# 2410 running wrong



## Jrdriver (Jan 27, 2019)

So I have a storm 2410 that I was given and I got running again. Since I’ve had it I have to run it at about 3/4 choke for it to run right it surged a little so I replaced the carb and that’s pretty much gone but still need to run it at 3/4 choke if I open it anymore then that it runs but will give a good pop with a flame every now and then unless it’s under a good load I adjusted the valves on it and it seemed to start easier but still get that pop and a flame from time to time if I run it anything less then 3/4 choke. My question is is that normal just because it’s too much fuel at half or less choke or is there somewhere else I should be looking? It’s got very low hours but did sit for probably 3-4 years


----------



## Shovel (Mar 26, 2019)

Jrdriver said:


> So I have a storm 2410 that I was given and I got running again. Since I’ve had it I have to run it at about 3/4 choke for it to run right it surged a little so I replaced the carb and that’s pretty much gone but still need to run it at 3/4 choke if I open it anymore then that it runs but will give a good pop with a flame every now and then unless it’s under a good load I adjusted the valves on it and it seemed to start easier but still get that pop and a flame from time to time if I run it anything less then 3/4 choke. My question is is that normal just because it’s too much fuel at half or less choke or is there somewhere else I should be looking? It’s got very low hours but did sit for probably 3-4 years


Lean condition can cause popping and back firing



Sent from my LM-Q710.FG using Tapatalk


----------



## Jrdriver (Jan 27, 2019)

So what would be causing that condition? Also spark plug has a black soot on the tip but no oil


----------



## Shovel (Mar 26, 2019)

Jrdriver said:


> So what would be causing that condition? Also spark plug has a black soot on the tip but no oil


Black soot is from being rich..is she putting out black smoke?
It sounds like it is difficult to get that choke just right...it's lean without it... but rich when backed down...is it backed down one or two clicks to make it run?

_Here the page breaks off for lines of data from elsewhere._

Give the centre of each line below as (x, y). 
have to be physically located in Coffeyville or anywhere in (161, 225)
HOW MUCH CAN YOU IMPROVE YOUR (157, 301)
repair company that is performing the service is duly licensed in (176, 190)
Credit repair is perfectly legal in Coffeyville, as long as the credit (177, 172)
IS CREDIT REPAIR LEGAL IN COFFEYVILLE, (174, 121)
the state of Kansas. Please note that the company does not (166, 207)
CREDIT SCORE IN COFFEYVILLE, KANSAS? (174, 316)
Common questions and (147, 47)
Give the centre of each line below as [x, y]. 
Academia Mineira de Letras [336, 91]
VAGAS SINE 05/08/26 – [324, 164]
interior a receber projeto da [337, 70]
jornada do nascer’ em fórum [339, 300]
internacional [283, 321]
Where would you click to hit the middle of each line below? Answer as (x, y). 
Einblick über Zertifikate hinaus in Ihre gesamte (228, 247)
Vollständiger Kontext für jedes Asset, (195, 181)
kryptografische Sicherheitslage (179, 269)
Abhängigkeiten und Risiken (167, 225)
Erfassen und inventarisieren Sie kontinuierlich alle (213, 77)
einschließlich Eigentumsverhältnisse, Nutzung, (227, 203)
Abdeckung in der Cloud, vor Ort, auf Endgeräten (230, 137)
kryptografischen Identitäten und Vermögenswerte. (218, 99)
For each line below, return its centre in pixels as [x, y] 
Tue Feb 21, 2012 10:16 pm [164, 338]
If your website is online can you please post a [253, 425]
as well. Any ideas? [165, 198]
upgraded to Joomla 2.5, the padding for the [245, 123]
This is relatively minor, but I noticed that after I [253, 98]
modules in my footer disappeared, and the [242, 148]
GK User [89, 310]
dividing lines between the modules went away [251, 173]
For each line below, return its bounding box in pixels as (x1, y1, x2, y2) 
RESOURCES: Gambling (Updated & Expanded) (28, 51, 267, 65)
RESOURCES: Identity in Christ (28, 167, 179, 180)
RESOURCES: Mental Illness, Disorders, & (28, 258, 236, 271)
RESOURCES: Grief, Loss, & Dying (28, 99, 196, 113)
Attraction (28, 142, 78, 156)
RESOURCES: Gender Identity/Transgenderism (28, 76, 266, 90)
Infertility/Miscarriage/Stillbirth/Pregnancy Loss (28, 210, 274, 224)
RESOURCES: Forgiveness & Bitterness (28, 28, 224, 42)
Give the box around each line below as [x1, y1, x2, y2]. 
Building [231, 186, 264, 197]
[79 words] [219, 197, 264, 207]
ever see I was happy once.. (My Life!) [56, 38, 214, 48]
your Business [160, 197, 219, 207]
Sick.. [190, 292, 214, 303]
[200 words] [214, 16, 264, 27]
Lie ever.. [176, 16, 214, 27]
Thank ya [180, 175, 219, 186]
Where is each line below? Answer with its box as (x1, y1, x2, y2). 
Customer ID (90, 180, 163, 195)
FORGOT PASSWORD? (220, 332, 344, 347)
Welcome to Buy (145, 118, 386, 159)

Sent from my LM-Q710.FG using Tapatalk


----------



## Jrdriver (Jan 27, 2019)

Once I start it it may puff a little but after that nothing no blue smoke either. It’s just one click up from being fully closed and it runs ok that way I snow blowed two driveways like that this morning it just struggles a little in really heavy snow in that setting but it backfires if I take it off that and it’s not throwing a lot of snow


----------



## Shovel (Mar 26, 2019)

Jrdriver said:


> Once I start it it may puff a little but after that nothing no blue smoke either. It’s just one click up from being fully closed and it runs ok that way I snow blowed two driveways like that this morning it just struggles a little in really heavy snow in that setting but it backfires if I take it off that and it’s not throwing a lot of snow


One click from fully closed is alot of choke.
When you hit a load the throttle butterfly opens further..since the choke is almost closed this will making the choking action more effective as it applies a high negative pressure in between the throttle butterfly and the choke butterfly .. that's when she she runs rich..as well as reduced output as the choke butterfly is also restricting air flow.
You need to fix the carb before you can go any further.

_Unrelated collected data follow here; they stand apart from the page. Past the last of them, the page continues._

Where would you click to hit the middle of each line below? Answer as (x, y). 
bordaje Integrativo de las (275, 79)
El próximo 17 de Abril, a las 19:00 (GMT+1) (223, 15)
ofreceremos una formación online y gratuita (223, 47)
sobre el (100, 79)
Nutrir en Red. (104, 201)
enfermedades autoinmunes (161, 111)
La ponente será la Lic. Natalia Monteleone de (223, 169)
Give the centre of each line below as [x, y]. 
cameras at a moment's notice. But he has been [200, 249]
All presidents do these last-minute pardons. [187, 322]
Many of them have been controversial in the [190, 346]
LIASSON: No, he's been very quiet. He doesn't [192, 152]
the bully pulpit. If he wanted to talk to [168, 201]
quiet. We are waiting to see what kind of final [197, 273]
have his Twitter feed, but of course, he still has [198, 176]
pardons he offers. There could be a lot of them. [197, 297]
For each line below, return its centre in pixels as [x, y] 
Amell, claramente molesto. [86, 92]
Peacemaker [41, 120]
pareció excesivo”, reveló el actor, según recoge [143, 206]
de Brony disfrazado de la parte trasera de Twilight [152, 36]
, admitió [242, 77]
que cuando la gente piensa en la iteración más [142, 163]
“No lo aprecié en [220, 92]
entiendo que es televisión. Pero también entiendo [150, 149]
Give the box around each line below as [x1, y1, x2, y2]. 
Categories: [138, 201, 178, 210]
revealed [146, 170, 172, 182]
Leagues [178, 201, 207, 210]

Sent from my LM-Q710.FG using Tapatalk


----------



## Jrdriver (Jan 27, 2019)

Well the the carb is brand new and it was the same issues with the new and old carb it really only runs well at that first choke setting if I go any further that’s when I get the back fire and it doesn’t idle as smooth so would that be normal if it wasn’t under any load and I turned the choke off all the way?


----------



## vinnycom (Nov 6, 2017)

sounds like a fuel air mix ratio is wrong
black soot is running too rich(too much fuel) or not enough air.
popping is usually running lean (not enough fuel) or too much air, check intake pipe/gaskets or dirty jet.
my bet is on to adjust fuel mix screw or least likely but possible valves need to be readjusted


----------



## coastie56 (Feb 4, 2016)

Search for my earlier posts on how to clean the idle air screw on your 2410. Hint, it is under the lip of the idle mixture adjustment on the top of the carb. Easy peasy.


----------



## Jrdriver (Jan 27, 2019)

I’ll have to try and see if I can adjust it some like I said the carb is brand new as of yesterday and it did smooth things out a bit but still not quite right. I also my try adjusting the idle screw that stops the throttle lever and see where that gets me


----------



## 2.137269 (Nov 15, 2019)

does it still have the oem (china touch) spark plug? as it sounds a lot like a plug going bad misfiring/weak spark, if so try changing it to a NGK or a CHAMPION both work good in the ope clone engines

Spark Plug Cross Reference Chart | Champion | NGK | Autolite | Torch | AC | Bosch | Denso


----------



## Jrdriver (Jan 27, 2019)

87powershiftx2 said:


> does it still have the oem (china touch) spark plug? as it sounds a lot like a plug going bad misfiring/weak spark, if so try changing it to a NGK or a CHAMPION both work good in the ope clone engines
> 
> Spark Plug Cross Reference Chart | Champion | NGK | Autolite | Torch | AC | Bosch | Denso


Yes it’s got an autolite plug in it now that was the first thing I did to get it running again but that thought crossed my mind maybe weak spark not burning all the fuel?


----------